Re: Best way to print something from the kernel at 1s intervals?

From: Peter Eriksson <pen_at_lysator.liu.se> Date: Fri, 29 Nov 2019 23:10:36 +0100 · This archive was generated by hypermail 2.4.0 : Wed May 19 2021 - 11:41:22 UTC

I love dtrace, but I seriously doubt that it could be used it for this. This is the absolutely last code that executes at kernel shutdown/reboot. All other processes are terminated when this is happening...

Basically the code done in kern_reboot() (and stuff it calls) in /usr/src/sys/kern/kern_shutdown.c

This code in kern_reboot():
...
>      EVENTHANDLER_INVOKE(shutdown_pre_sync, howto);
>
>        /*
>         * Now sync filesystems
>         */
>        if (!cold && (howto & RB_NOSYNC) == 0 && once == 0) {
>                once = 1;
>                bufshutdown(show_busybufs);
>        }
>
>        print_uptime();
>
>        cngrab();
>
>        /*
>         * Ok, now do things that assume all filesystem activity has
>         * been completed.
>         */
>        EVENTHANDLER_INVOKE(shutdown_post_sync, howto);
>
>        if ((howto & (RB_HALT|RB_DUMP)) == RB_DUMP && !cold && !dumping)
>                doadump(TRUE);
>
>        /* Now that we're going to really halt the system... */
>        EVENTHANDLER_INVOKE(shutdown_final, howto);

What I’ve seen is that the three different EVENTHANDLER_INVOKE() all can cause a lot of calls that can take a long time. As can bufshutdown(), probably when it calls vfs_unmountall() to unmount all filesystems.

We’re talking like 5-20 minutes (or more). I’ve not really timed it.

I have a feeling it sometimes is due to transactions stored up in the ZFS filesystems that the system tries to “run” so it doesn’t have to do it at mount() time after the reboot. If I reset the machine while it is busy doing this then sometimes the “zfs mount -a” takes very long time at boot instead.

Hmm.. I should be able to use the getnanouptime() call to get a “clock” to look for (it’s used in print_uptime()). As long as the clock isn’t stopped at this time in the shutdown sequence atleast :-)

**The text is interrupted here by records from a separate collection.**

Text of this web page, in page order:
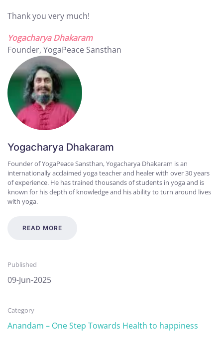
Thank you very much!
Yogacharya Dhakaram
Founder, YogaPeace Sansthan
Yogacharya Dhakaram
Founder of YogaPeace Sansthan, Yogacharya Dhakaram is an
internationally acclaimed yoga teacher and healer with over 30 years
of experience. He has trained thousands of students in yoga and is
known for his depth of knowledge and his ability to turn around lives
with yoga.
READ MORE
Published
09-Jun-2025
Category
Anandam – One Step Towards Health to happiness

*Time to write some code and test this* :-)

- Peter

> On 29 Nov 2019, at 22:09, Enji Cooper <yaneurabeya_at_gmail.com> wrote:
> 
> 
>> On Nov 28, 2019, at 12:52, Peter Eriksson <pen_at_lysator.liu.se> wrote:
>> 
>> I’ve been looking into the “kernel looks to be hung at reboot” problem at bit. Adding a lot of printf() calls to the relevant parts it looks like it actually isn’t hung but busy unmounting filesystems (which we have thousands of), flushing disk caches, calling registered callbacks and stuff and sometimes it takes a bit longer than usual - probably due to ZFS having stuff queued up that needs to be written to disk before it finishes…
>> 
>> Anyway, I’d like to propose that we add some kind of counter/printf() calls in that code area so we can see that things are indeed progressing. However, I’d probably prefer not to print _every_ filesystem (or registered callbacks - a lot of those...) - that generates a lot of output (tried that :-) but something like:
>> 
>> Unmounting filesystems:
>> 1234 done
>> (With the "1234 done” updated something like once per second).
>> 
>> What’s the right/best way to do that from the kernel? In user space I’d just call time(&t) at some convenient points and only print something if “t” has changed. :-)
> 
> Can you use DTrace instead to get the information you need?
> Cheers,
> -Enji